- [TASK DETAILS]:
Copy out the full listing below as it stands, with its pictures left behind.

- [RECORD SET]:
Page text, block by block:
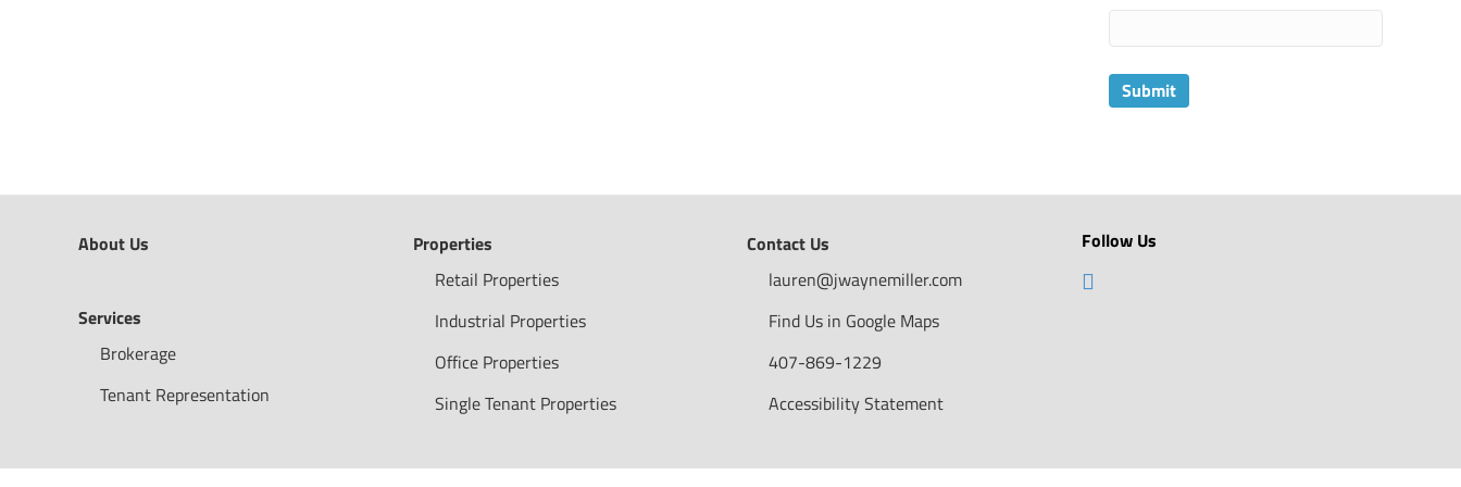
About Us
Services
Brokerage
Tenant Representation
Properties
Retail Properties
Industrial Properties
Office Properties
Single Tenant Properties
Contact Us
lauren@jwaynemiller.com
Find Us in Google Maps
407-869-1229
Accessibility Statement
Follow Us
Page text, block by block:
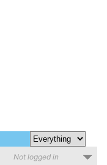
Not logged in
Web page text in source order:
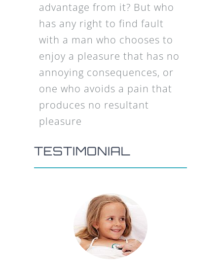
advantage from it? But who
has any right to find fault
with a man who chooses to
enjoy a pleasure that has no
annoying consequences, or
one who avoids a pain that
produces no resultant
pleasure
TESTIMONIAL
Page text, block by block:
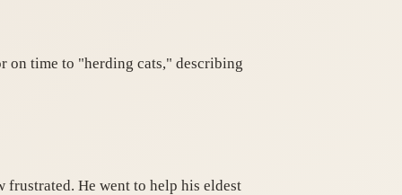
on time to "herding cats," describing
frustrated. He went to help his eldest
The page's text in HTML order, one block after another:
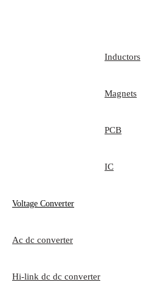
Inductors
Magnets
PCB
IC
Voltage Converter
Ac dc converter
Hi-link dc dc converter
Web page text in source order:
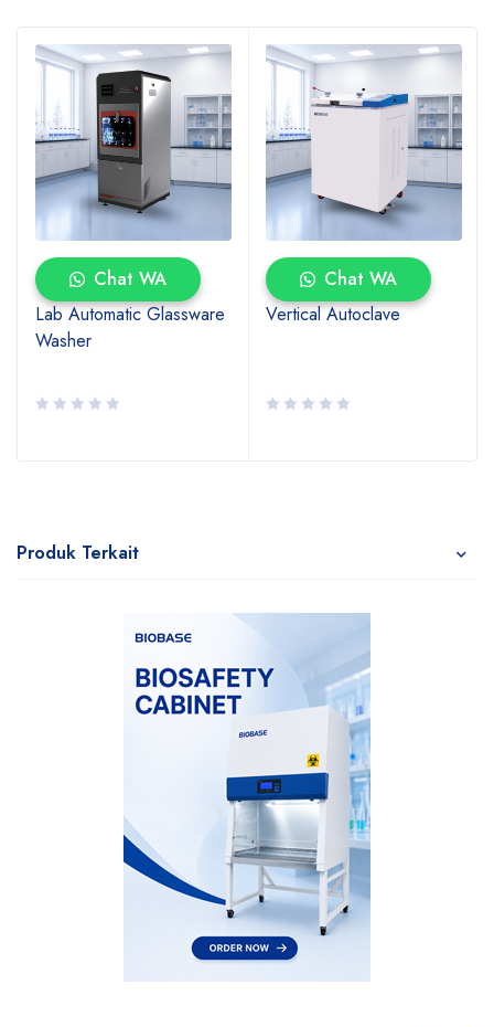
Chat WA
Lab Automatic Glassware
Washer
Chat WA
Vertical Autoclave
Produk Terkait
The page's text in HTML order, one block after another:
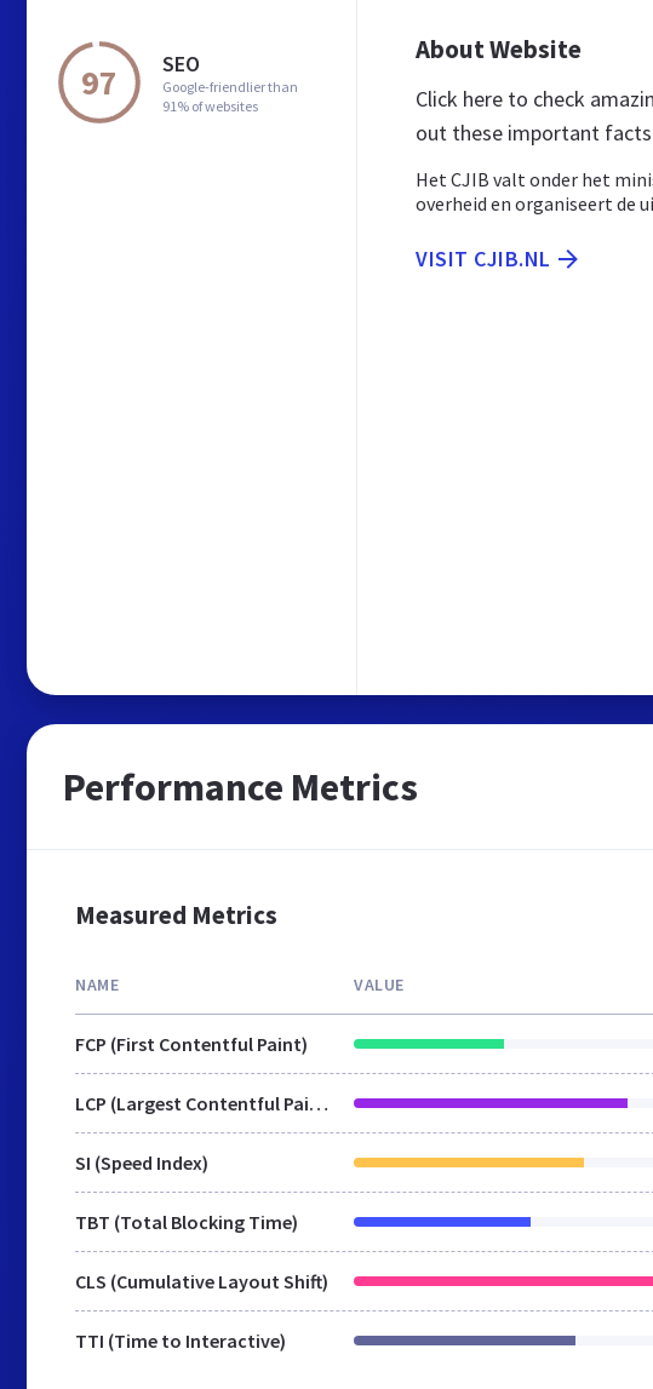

- [WRITTEN RESPONSE]:
Page text, block by block:
About Us
Services
Brokerage
Tenant Representation
Properties
Retail Properties
Industrial Properties
Office Properties
Single Tenant Properties
Contact Us
lauren@jwaynemiller.com
Find Us in Google Maps
407-869-1229
Accessibility Statement
Follow Us
Page text, block by block:
Not logged in
Web page text in source order:
advantage from it? But who
has any right to find fault
with a man who chooses to
enjoy a pleasure that has no
annoying consequences, or
one who avoids a pain that
produces no resultant
pleasure
TESTIMONIAL
Page text, block by block:
on time to "herding cats," describing
frustrated. He went to help his eldest
The page's text in HTML order, one block after another:
Inductors
Magnets
PCB
IC
Voltage Converter
Ac dc converter
Hi-link dc dc converter
Web page text in source order:
Chat WA
Lab Automatic Glassware
Washer
Chat WA
Vertical Autoclave
Produk Terkait
The page's text in HTML order, one block after another:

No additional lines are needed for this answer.